I was recently checking through sales data of who buys what and for us it is still approximately 60% women customers. In the course of this data dive I found this article talking about The Orgasm Gap. We all know women tend to find it harder to orgasm than men but some of the studies discussed are really interesting. Did you know lesbian women orgasm during sex significantly more than straight women?
Look I’m a happily married man to a fabulous sexy wife and I know I’m super lucky. I know men take way less time to orgasm and we generally find it real easy to just “perform”. I also know sex for men tends to be much more physiological then it is for women. I think it is sad to consider that up to 70% of women don’t orgasm during sex and there are tons of reasons from body image, shame, prioritising male pleasure and on and on.
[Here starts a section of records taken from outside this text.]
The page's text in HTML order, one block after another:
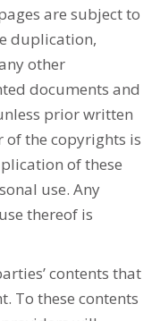
are subject to
duplication,
other
documents and
prior written
the copyrights is
of these
use. Any
thereof is
contents that
To these contents
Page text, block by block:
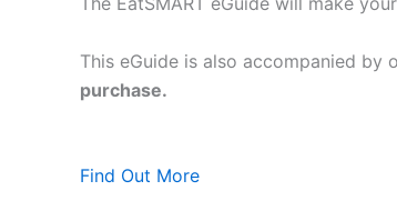
This eGuide is also accompanied by
purchase.
Find Out More

I would hope we could all agree that there should be no shame or attitudes that stop a sexual partner seeking pleasure/orgasms during sex.
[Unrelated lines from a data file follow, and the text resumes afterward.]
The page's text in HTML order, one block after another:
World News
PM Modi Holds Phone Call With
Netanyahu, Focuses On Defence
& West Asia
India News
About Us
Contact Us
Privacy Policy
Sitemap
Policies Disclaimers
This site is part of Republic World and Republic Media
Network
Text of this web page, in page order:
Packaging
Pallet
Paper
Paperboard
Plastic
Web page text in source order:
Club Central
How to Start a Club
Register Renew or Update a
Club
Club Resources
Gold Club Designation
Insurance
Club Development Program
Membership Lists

So men out there you need to become aware or how your partner is feeling during sex, fuck assumptions. Just because she’s moaning it could mean she’s just hoping you’ll finish quicker. Women don't be afraid to seek your own pleasure and if you are with a partner that you can't feel comfortable with this you are probably with the wrong person. You don’t have to orgasm every time, of course not, but don’t feel shame in asking for your own pleasure needs too.
The reality is that only about 18% of women can orgasm without clitoral stimulation. So this is an easy place to start. You can of course incorporate clitoral play in your sex but why not let PlayBlue help here. We sell a load of Clitoral Stimulators that can be used during sex. From simple bullet vibrators to incredible wands and on to clitoral suction vibes. We also sell couples sex toys that can massage the penis and clitoris during intercourse. All these will of course help and add a little something different to your sex life too. It doesn't end there we also sell a selection of clitoral gels and orgasm drops that might help by making your clitoris hypersensitive. Oh before I forget please don't forget the lube it makes everything better.
The orgasm gap is reality but I’m sure we would all want to help close this gap with our partners. The first and most important tool is acknowledgement of the issue and safe communication. Then consensual experimentation of sex positions, foreplay, sex toys and fantasy will help you get to a place where sex is the ultimate pleasure for you both.